Risk Scoring

A key aspect of IP intelligence is risk scoring. Assigning a numerical value to behavior has many benefits; however, it also has drawbacks. While we provide a risk score through our API, we want to be transparent about how it is calculated, its drawbacks, and how you can build a more intelligent system internally.

Synthient uses the following data sources when assigning a risk score.

  • Behavioral: Device clustering on an IP address from torrenting and browsing traffic.
  • Residential Proxy, VPN, and other Anonymized Indicators.
  • Honeypots: Exploit scanning, credential stuffing, and phishing data.

We encourage all enterprise clients to use their own internal scoring system for a variety of reasons:

  • Every use case is different: whether you are trying to stop large-scale bot farms or mitigate DDoS attacks, the risk can vary significantly. You may notice that certain proxy providers target your platform more aggressively than others.
  • Context is everything: in most scenarios, you’ll have additional context that we lack. Our risk score will lack important context on data that we may not have visibility into.
  • Lacking granularity

Building a Risk Scoring Engine

The following contains key considerations for customers using the enterprise data.

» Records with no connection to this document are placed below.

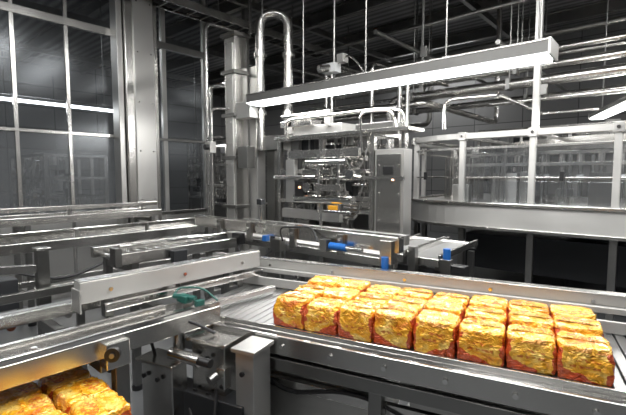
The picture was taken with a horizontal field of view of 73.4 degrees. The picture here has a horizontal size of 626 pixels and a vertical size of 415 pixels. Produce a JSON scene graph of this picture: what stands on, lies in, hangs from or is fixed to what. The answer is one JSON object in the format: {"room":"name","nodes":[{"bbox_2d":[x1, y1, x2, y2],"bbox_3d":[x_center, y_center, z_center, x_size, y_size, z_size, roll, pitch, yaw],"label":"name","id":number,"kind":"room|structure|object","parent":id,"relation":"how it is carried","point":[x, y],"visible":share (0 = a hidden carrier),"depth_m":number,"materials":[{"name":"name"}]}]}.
{"room":"processing plant","nodes":[
{"label":"processing plant","id":0,"kind":"room"},
{"bbox_2d":[0,51,225,215],"bbox_3d":[-8.410,-1.746,11.615,0.100,5.000,16.500,4,6,41],"label":"wall","id":1,"kind":"structure","parent":0,"point":[35,76],"depth_m":12.96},
{"bbox_2d":[0,93,11,100],"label":"light","id":2,"kind":"object","parent":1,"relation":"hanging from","point":[3,96],"depth_m":6.17,"materials":[{"name":"silver metal"}]},
{"bbox_2d":[17,95,65,106],"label":"light","id":3,"kind":"object","parent":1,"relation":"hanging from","point":[24,99],"depth_m":6.52,"materials":[{"name":"silver metal"}]},
{"bbox_2d":[71,35,112,111],"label":"light","id":4,"kind":"object","parent":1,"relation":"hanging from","point":[104,107],"depth_m":7.14,"materials":[{"name":"silver metal"}]},
{"bbox_2d":[168,120,201,140],"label":"light","id":5,"kind":"object","parent":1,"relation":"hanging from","point":[195,138],"depth_m":10.68,"materials":[{"name":"silver metal"}]},
{"bbox_2d":[194,73,194,106],"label":"light","id":6,"kind":"object","parent":1,"relation":"hanging from","point":[194,73],"depth_m":10.74,"materials":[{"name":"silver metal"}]},
{"bbox_2d":[0,0,625,95],"bbox_3d":[-1.236,-3.576,5.152,19.000,0.360,16.500,4,6,41],"label":"roof trusses","id":7,"kind":"structure","parent":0,"point":[84,12],"depth_m":9.27,"materials":[{"name":"grey metal"}]},
{"bbox_2d":[146,0,329,58],"bbox_3d":[-1.491,-3.461,6.921,0.330,0.860,5.200,4,6,41],"label":"cable tray","id":8,"kind":"object","parent":7,"relation":"attached to","point":[187,8],"visible":0.73,"depth_m":6.88,"materials":[{"name":"silver metal"}]},
{"bbox_2d":[317,0,363,80],"bbox_3d":[0.323,-2.627,4.908,0.660,2.215,0.278,4,6,41],"label":"camera","id":9,"kind":"object","parent":7,"relation":"hanging from","point":[333,68],"visible":0.82,"depth_m":5.06,"materials":[{"name":"metal"}]},
{"bbox_2d":[245,0,558,106],"bbox_3d":[0.563,-2.487,4.425,3.590,2.419,0.291,4,6,40],"label":"light","id":10,"kind":"object","parent":7,"relation":"hanging from","point":[539,50],"visible":1,"depth_m":4.00,"materials":[{"name":"silver metal"}]},
{"bbox_2d":[418,0,427,92],"bbox_3d":[1.389,-2.611,5.250,0.118,2.300,0.105,4,6,41],"label":"post","id":11,"kind":"object","parent":7,"relation":"hanging from","point":[424,49],"visible":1,"depth_m":5.27,"materials":[{"name":"metal"}]},
{"bbox_2d":[283,0,625,222],"bbox_3d":[2.610,-1.366,6.673,13.000,5.000,4.400,4,6,41],"label":"overhead pipework","id":12,"kind":"object","parent":7,"relation":"hanging from","point":[409,100],"visible":0.56,"depth_m":6.17,"materials":[{"name":"silver metal"}]},
{"bbox_2d":[531,0,547,127],"bbox_3d":[2.662,-2.307,4.886,0.185,2.850,0.150,4,6,41],"label":"post","id":13,"kind":"object","parent":7,"relation":"hanging from","point":[539,89],"visible":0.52,"depth_m":4.93,"materials":[{"name":"metal"}]},
{"bbox_2d":[605,0,608,36],"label":"light","id":14,"kind":"object","parent":7,"relation":"hanging from","point":[607,0],"depth_m":5.95,"materials":[{"name":"silver metal"}]},
{"bbox_2d":[0,218,625,414],"bbox_3d":[-1.236,1.280,5.526,19.000,0.100,16.500,4,6,41],"label":"floor","id":15,"kind":"structure","parent":0,"point":[21,332],"depth_m":4.88,"materials":[{"name":"grey concrete"}]},
{"bbox_2d":[0,246,86,368],"bbox_3d":[-2.311,0.752,3.062,0.575,1.330,1.050,4,6,41],"label":"frame","id":16,"kind":"object","parent":15,"relation":"on","point":[10,296],"visible":0.48,"depth_m":3.11,"materials":[{"name":"metal"}]},
{"bbox_2d":[10,152,108,214],"bbox_3d":[-5.004,-0.017,8.266,2.090,2.066,1.110,4,6,41],"label":"machine","id":17,"kind":"object","parent":15,"relation":"on","point":[36,190],"visible":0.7,"depth_m":7.83,"materials":[{"name":"silver metal"}]},
{"bbox_2d":[0,201,161,326],"bbox_3d":[-3.260,0.642,4.724,0.530,1.295,3.100,4,6,41],"label":"conveyor","id":18,"kind":"object","parent":15,"relation":"on","point":[23,222],"visible":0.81,"depth_m":4.89,"materials":[{"name":"silver metal"}]},
{"bbox_2d":[0,0,206,305],"bbox_3d":[-3.972,-1.171,4.797,0.080,4.900,6.522,4,6,41],"label":"window frame","id":19,"kind":"structure","parent":15,"relation":"on","point":[66,261],"depth_m":5.67,"materials":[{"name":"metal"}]},
{"bbox_2d":[0,217,216,300],"bbox_3d":[-2.144,0.744,4.349,0.610,1.150,2.400,4,6,41],"label":"conveyor","id":20,"kind":"object","parent":15,"relation":"on","point":[23,242],"visible":0.73,"depth_m":4.09,"materials":[{"name":"silver metal"}]},
{"bbox_2d":[109,0,161,262],"bbox_3d":[-2.601,-1.322,6.229,0.500,4.980,0.650,4,6,41],"label":"structural column","id":21,"kind":"structure","parent":15,"relation":"on","point":[133,38],"depth_m":6.02,"materials":[{"name":"silver metal"}]},
{"bbox_2d":[0,249,275,406],"bbox_3d":[-1.227,0.950,1.968,0.943,1.103,2.820,4,6,41],"label":"conveyor","id":22,"kind":"object","parent":15,"relation":"on","point":[105,345],"visible":1,"depth_m":2.14,"materials":[{"name":"silver metal"}]},
{"bbox_2d":[90,232,236,390],"bbox_3d":[-1.242,0.813,3.644,0.600,1.120,1.115,4,6,41],"label":"conveyor","id":23,"kind":"object","parent":15,"relation":"on","point":[125,256],"visible":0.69,"depth_m":3.40,"materials":[{"name":"silver metal"}]},
{"bbox_2d":[135,320,273,414],"bbox_3d":[-0.502,1.018,2.117,0.700,0.945,0.409,2,5,26],"label":"machine","id":24,"kind":"object","parent":15,"relation":"on","point":[231,375],"visible":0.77,"depth_m":2.00,"materials":[{"name":"silver metal"}]},
{"bbox_2d":[187,138,225,208],"bbox_3d":[-3.129,-0.862,14.293,2.490,2.825,1.110,4,6,41],"label":"machine","id":25,"kind":"object","parent":15,"relation":"on","point":[197,202],"visible":0.42,"depth_m":14.44,"materials":[{"name":"silver metal"}]},
{"bbox_2d":[214,142,266,237],"bbox_3d":[-1.857,-0.441,11.067,1.890,2.481,1.110,4,6,41],"label":"machine","id":26,"kind":"object","parent":15,"relation":"on","point":[220,211],"visible":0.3,"depth_m":10.96,"materials":[{"name":"silver metal"}]},
{"bbox_2d":[241,8,250,249],"bbox_3d":[-1.328,-1.499,8.398,0.220,5.000,0.220,4,6,41],"label":"post","id":27,"kind":"object","parent":15,"relation":"on","point":[245,10],"visible":0.04,"depth_m":8.30,"materials":[{"name":"metal"}]},
{"bbox_2d":[203,0,294,287],"bbox_3d":[-0.919,-1.315,6.134,1.267,4.980,1.128,4,6,41],"label":"vertical pipes","id":28,"kind":"object","parent":15,"relation":"on","point":[239,157],"visible":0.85,"depth_m":5.98,"materials":[{"name":"silver metal"}]},
{"bbox_2d":[194,199,418,299],"bbox_3d":[-0.207,0.641,3.817,2.430,1.435,0.588,4,6,41],"label":"conveyor","id":29,"kind":"object","parent":15,"relation":"on","point":[338,243],"visible":0.66,"depth_m":3.42,"materials":[{"name":"silver metal"}]},
{"bbox_2d":[294,140,381,229],"bbox_3d":[0.510,-0.303,8.993,1.590,2.525,1.110,4,6,41],"label":"machine","id":30,"kind":"object","parent":15,"relation":"on","point":[362,220],"visible":0.02,"depth_m":8.54,"materials":[{"name":"silver metal"}]},
{"bbox_2d":[328,143,367,196],"bbox_3d":[0.795,-0.782,11.789,1.500,3.050,1.500,4,6,41],"label":"machine","id":31,"kind":"object","parent":15,"relation":"on","point":[366,193],"visible":0.02,"depth_m":11.35,"materials":[{"name":"silver metal"}]},
{"bbox_2d":[274,107,424,285],"bbox_3d":[0.404,0.022,5.250,2.000,2.450,0.795,4,6,41],"label":"machine","id":32,"kind":"object","parent":15,"relation":"on","point":[388,180],"visible":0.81,"depth_m":4.99,"materials":[{"name":"silver metal"}]},
{"bbox_2d":[185,252,625,414],"bbox_3d":[0.497,0.963,2.248,3.350,1.034,1.006,2,5,26],"label":"conveyor","id":33,"kind":"object","parent":15,"relation":"on","point":[312,373],"visible":0.51,"depth_m":1.94,"materials":[{"name":"metal"}]},
{"bbox_2d":[273,275,615,386],"bbox_3d":[0.578,0.548,2.141,1.513,0.155,0.597,2,5,26],"label":"packs","id":34,"kind":"object","parent":33,"relation":"on","point":[569,341],"visible":1,"depth_m":1.92,"materials":[{"name":"plastic"}]},
{"bbox_2d":[377,234,477,298],"bbox_3d":[1.070,0.824,3.633,0.770,1.100,0.820,4,6,41],"label":"conveyor","id":35,"kind":"object","parent":15,"relation":"on","point":[437,253],"visible":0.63,"depth_m":3.43,"materials":[{"name":"metal"}]},
{"bbox_2d":[411,121,625,320],"bbox_3d":[4.250,0.132,5.454,5.638,2.200,3.495,4,6,41],"label":"machine","id":36,"kind":"object","parent":15,"relation":"on","point":[573,230],"visible":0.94,"depth_m":5.17,"materials":[{"name":"metal"}]},
{"bbox_2d":[477,119,625,193],"bbox_3d":[4.884,-0.375,8.738,2.690,2.707,0.910,4,6,41],"label":"machine","id":37,"kind":"object","parent":15,"relation":"on","point":[492,159],"visible":0.07,"depth_m":8.77,"materials":[{"name":"silver metal"}]},
{"bbox_3d":[-1.342,1.209,1.235,0.690,0.700,1.540,4,6,41],"label":"conveyor","id":38,"kind":"object","parent":15,"relation":"on","visible":0},
{"bbox_2d":[0,366,131,414],"bbox_3d":[-1.174,0.804,1.396,0.580,0.155,0.968,4,6,41],"label":"packs","id":39,"kind":"object","parent":38,"relation":"on","point":[74,391],"visible":0.97,"depth_m":1.60,"materials":[{"name":"plastic"}]},
{"bbox_2d":[265,22,625,234],"bbox_3d":[4.242,-1.741,11.548,19.000,5.000,0.100,4,6,41],"label":"wall","id":40,"kind":"structure","parent":0,"point":[510,116],"depth_m":11.10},
{"bbox_2d":[588,95,625,119],"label":"light","id":41,"kind":"object","parent":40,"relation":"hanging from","point":[612,108],"depth_m":5.57,"materials":[{"name":"silver metal"}]}
]}

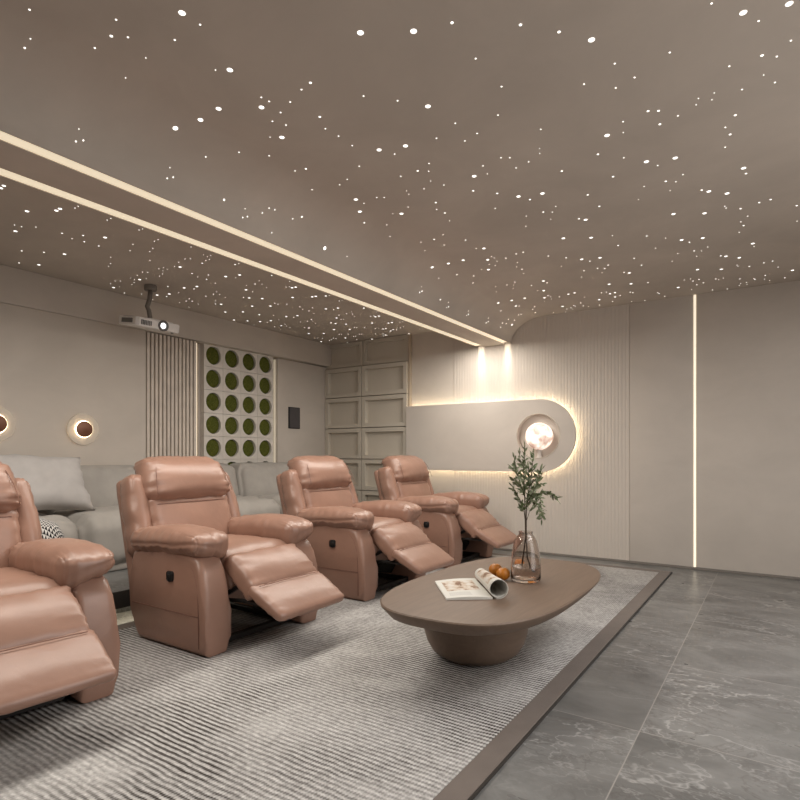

Handling Residential Proxies

Due to the nature of residential proxies, they have a short lifespan and are also used by legitimate users. A common challenge for teams working on residential proxy detection is distinguishing fraudulent from legitimate traffic. To reduce the number of false positives, we encourage using the Firehose in combination with an expiring cache-based system. Clients may want to take a more aggressive approach that reduces false positives by filtering all observed proxies within a 5-10-minute window. Clients are advised to use additional detection signals alongside the main data for improved accuracy.

Working with VPNs and Static Proxies

As part of the Bulk Feeds product, clients can export IP addresses and ranges associated with ISP/Datacenter proxies and VPNs. ISP and Datacenter proxies are used exclusively for automated behavior and should be treated as either outright or high risk. VPNs are more complicated and should be treated as medium to high risk in most scenarios.

Using Device Clustering

Synthient receives browsing data from 3rd parties. This data allows for finding device clusters on a single IP address or known bad TLS fingerprints. This data is used in the risk score, with a penalty similar to the residential proxy frequency used.